A change in venues, to Miami, and the right compatriots, got them back on track. In fact, they lived at the same location that Eric Clapton had stayed when he created his “comeback” album, 461 Ocean Boulevard.

They created the Main Course collection, with the hit Jive Talking. Then the enormous, and unexpected success of the Saturday Night Fever soundtrack. And, coming along as a complementary artist, was baby brother, Andy Gibb (b. 1958), with hits of his own.

As dance music was co-opted, and pale imitations of it were created – think Disco Duck – a backlash ensued. It was epitomized by Disco Demolition Night, a Major League Baseball promotion on Thursday, July 12, 1979, at Comiskey Park in Chicago.

One of the ushers recalled that there were LPs of several non-disco black artists, such as Marvin Gaye, Isaac Hayes, Curtis Mayfield, and Stevie Wonder among the recording to be destroyed. The fans rioted during the event, and the White Sox ended up having to forfeit the second game of the doubleheader.

This time of changing fortunes, the brothers were able to pivot to becoming primarily songwriters, for Barbra, Celine, Diana, Dionne, Dolly, and Kenny, among others. This allowed them room to reach their next act in their careers. It was supposed to be with Andy Gibb as an official member of the Bee Gees. Unfortunately, he died on 10 March 1988, at the age of 30, as a result of an inflammation of the heart muscle.

Barry, by himself

Then Maurice, the chief negotiator between Barry and Robin, died unexpectedly on 12 January 2003, at the age of 53. He suffered a heart attack while awaiting emergency surgery to repair a strangulated intestine.

The surviving brothers bounced between solo gigs and the occasional duet. Late in 2011, it was announced that Robin Gibb had been diagnosed with liver cancer, which he had known about for several months. He died on 20 May 2012 of liver and kidney failure. He was 62.

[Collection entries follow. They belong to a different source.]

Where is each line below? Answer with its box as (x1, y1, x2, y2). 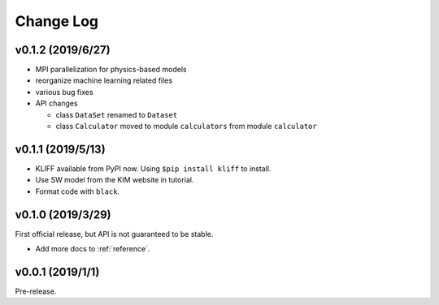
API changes (35, 98, 78, 109)
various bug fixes (35, 87, 93, 97)
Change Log (15, 12, 99, 30)
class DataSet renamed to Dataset (55, 110, 178, 119)
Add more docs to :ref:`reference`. (35, 244, 150, 253)
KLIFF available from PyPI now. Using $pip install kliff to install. (35, 163, 272, 174)
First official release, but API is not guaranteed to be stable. (15, 229, 214, 238)
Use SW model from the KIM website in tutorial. (35, 175, 194, 185)
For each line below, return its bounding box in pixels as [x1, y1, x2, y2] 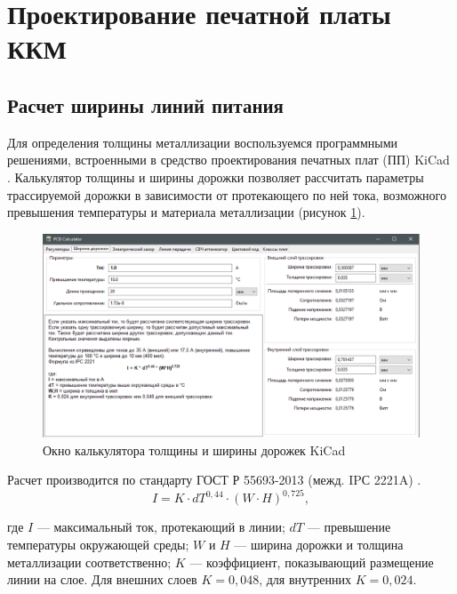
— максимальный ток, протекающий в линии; [36, 518, 285, 536]
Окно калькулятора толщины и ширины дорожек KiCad [43, 440, 346, 459]
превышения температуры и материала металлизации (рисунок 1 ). [7, 203, 365, 221]
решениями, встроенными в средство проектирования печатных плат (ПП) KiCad [7, 150, 450, 169]
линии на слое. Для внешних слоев [7, 570, 197, 589]
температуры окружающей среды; [7, 535, 189, 553]
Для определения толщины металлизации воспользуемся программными [7, 132, 398, 151]
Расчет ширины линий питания [7, 91, 284, 118]
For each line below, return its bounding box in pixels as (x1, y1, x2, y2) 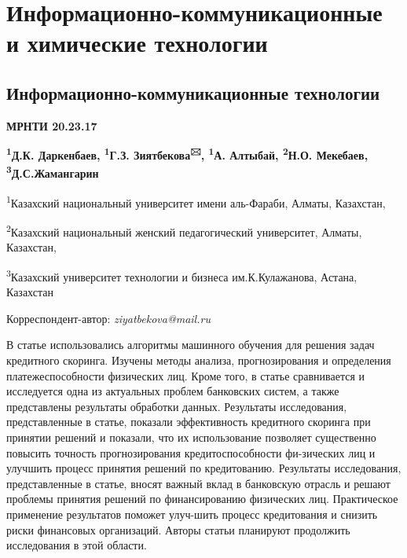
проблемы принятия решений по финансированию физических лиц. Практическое (6, 490, 398, 507)
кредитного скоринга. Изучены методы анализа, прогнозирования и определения (6, 351, 391, 368)
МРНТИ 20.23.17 (6, 117, 97, 134)
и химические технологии (6, 27, 268, 59)
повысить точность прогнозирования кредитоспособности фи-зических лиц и (6, 444, 376, 461)
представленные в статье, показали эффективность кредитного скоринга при (6, 413, 371, 430)
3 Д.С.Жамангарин (6, 163, 99, 182)
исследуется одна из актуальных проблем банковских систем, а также (6, 383, 339, 399)
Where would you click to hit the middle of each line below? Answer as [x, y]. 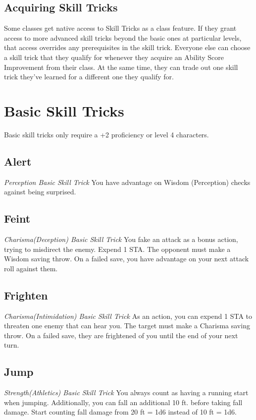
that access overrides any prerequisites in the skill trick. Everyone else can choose [127, 47]
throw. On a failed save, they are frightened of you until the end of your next [121, 335]
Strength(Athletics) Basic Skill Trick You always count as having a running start [126, 392]
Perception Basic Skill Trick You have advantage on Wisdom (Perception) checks [127, 182]
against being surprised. [40, 192]
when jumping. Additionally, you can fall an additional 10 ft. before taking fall [123, 402]
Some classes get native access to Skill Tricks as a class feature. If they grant [120, 28]
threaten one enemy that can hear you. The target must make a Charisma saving [127, 326]
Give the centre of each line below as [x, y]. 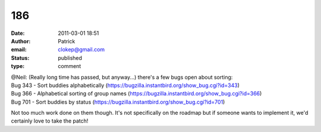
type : [18, 66]
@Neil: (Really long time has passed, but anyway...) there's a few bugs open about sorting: [122, 77]
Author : [21, 41]
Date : [18, 33]
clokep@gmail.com [81, 50]
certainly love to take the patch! [50, 121]
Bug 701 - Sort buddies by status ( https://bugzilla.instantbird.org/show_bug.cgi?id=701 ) [118, 102]
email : [19, 50]
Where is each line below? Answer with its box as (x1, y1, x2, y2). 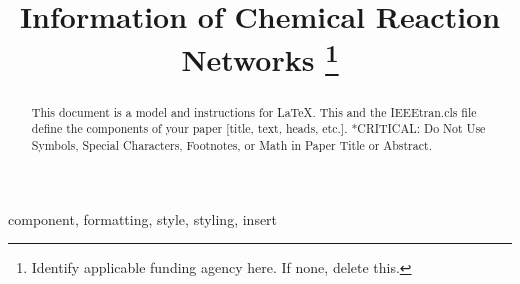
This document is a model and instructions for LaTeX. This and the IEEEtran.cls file (31, 103, 477, 120)
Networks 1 (181, 35, 339, 80)
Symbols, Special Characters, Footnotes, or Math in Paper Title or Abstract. (31, 137, 432, 153)
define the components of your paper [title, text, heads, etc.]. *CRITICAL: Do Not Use (31, 120, 486, 137)
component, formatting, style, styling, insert (8, 208, 278, 229)
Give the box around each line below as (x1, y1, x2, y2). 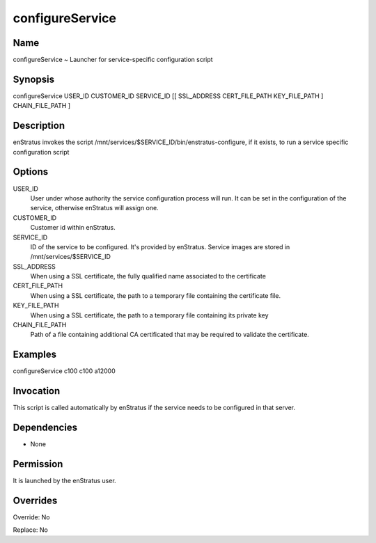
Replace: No (13, 526, 48, 534)
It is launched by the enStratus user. (13, 477, 116, 485)
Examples (13, 349, 57, 361)
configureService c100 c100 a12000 (13, 367, 116, 375)
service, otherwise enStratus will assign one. (30, 204, 159, 212)
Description (13, 120, 65, 132)
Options (13, 166, 49, 178)
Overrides (13, 494, 58, 506)
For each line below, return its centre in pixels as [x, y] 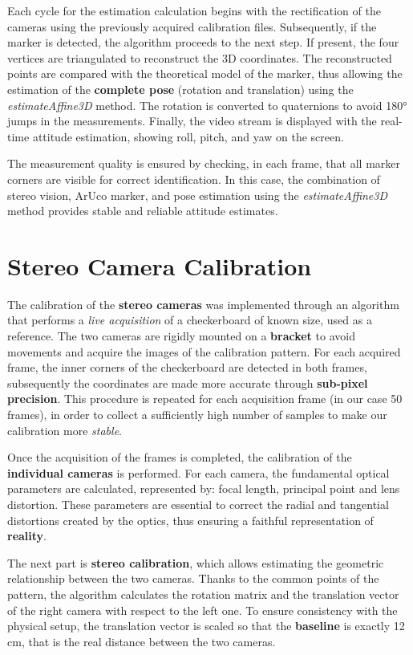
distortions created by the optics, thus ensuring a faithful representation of [190, 520]
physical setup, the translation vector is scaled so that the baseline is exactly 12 [206, 626]
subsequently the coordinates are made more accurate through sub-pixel [188, 382]
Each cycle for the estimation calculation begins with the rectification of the [194, 10]
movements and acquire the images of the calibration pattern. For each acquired [204, 351]
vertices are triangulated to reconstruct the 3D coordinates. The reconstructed [200, 57]
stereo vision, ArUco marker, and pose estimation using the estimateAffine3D [198, 195]
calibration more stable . [65, 430]
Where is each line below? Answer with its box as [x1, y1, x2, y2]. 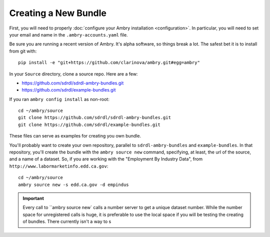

The Bee Gees, though in the Rock and Roll Hall of Fame since 1997, has been, to my mind, undervalued and unnecessarily vilified. Their resilience and reinvention over the decades alone are praiseworthy. Recorded music they’ve performed and/or written is in the hundreds of millions of units.

The documentary had a few new insightful interviews with other artists. Eric Clapton was also signed to Stigwood. Nick Jonas and Oasis’ Noel Gallagher amplified the tricky balance of performing with one’s brothers.

Barry is still performing and recording. But he noted that he’d give up all the fame if he could have his brothers back. How Can You Mend a Broken Heart indeed?

“I can think of younger days when living for my life
Was everything a man could want to do
I could never see tomorrow, but I was never told about the sorrow.”